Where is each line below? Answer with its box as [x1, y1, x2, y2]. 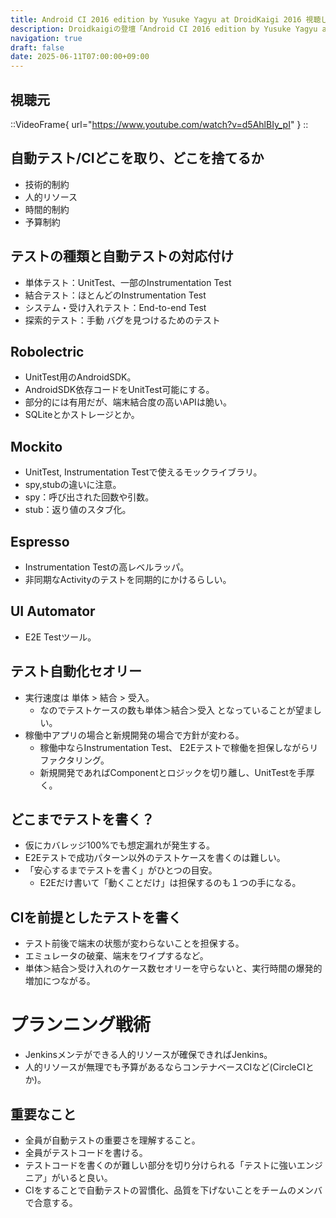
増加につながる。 [24, 975, 96, 987]
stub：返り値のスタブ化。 [24, 504, 132, 516]
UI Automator [10, 603, 96, 620]
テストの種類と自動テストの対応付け [10, 248, 234, 265]
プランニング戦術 [10, 1014, 152, 1036]
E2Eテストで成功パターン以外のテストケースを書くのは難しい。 [24, 852, 286, 864]
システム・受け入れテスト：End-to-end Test [24, 301, 207, 313]
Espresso [10, 533, 70, 550]
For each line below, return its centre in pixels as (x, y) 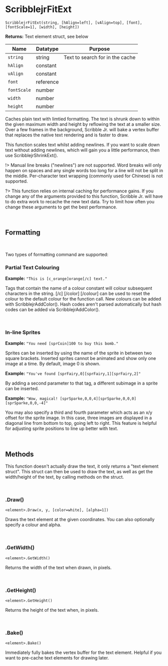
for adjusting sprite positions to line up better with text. (62, 428)
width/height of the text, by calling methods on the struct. (65, 477)
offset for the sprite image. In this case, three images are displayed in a (78, 418)
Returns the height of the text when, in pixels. (52, 610)
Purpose (100, 49)
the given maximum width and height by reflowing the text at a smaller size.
::::::
**Activity**
Repeat the data word for word, excluding any image.

**Solved problem**
Where is each line below? Answer with its box as [x1, y1, x2, y2]. 
増加につながる。 [24, 975, 96, 987]
stub：返り値のスタブ化。 [24, 504, 132, 516]
UI Automator [10, 603, 96, 620]
テストの種類と自動テストの対応付け [10, 248, 234, 265]
プランニング戦術 [10, 1014, 152, 1036]
E2Eテストで成功パターン以外のテストケースを書くのは難しい。 [24, 852, 286, 864]
システム・受け入れテスト：End-to-end Test [24, 301, 207, 313]
Espresso [10, 533, 70, 550]
For each line below, return its centre in pixels as (x, y) 
for adjusting sprite positions to line up better with text. (62, 428)
width/height of the text, by calling methods on the struct. (65, 477)
offset for the sprite image. In this case, three images are displayed in a (78, 418)
Returns the height of the text when, in pixels. (52, 610)
Purpose (100, 49)
the given maximum width and height by reflowing the text at a smaller size.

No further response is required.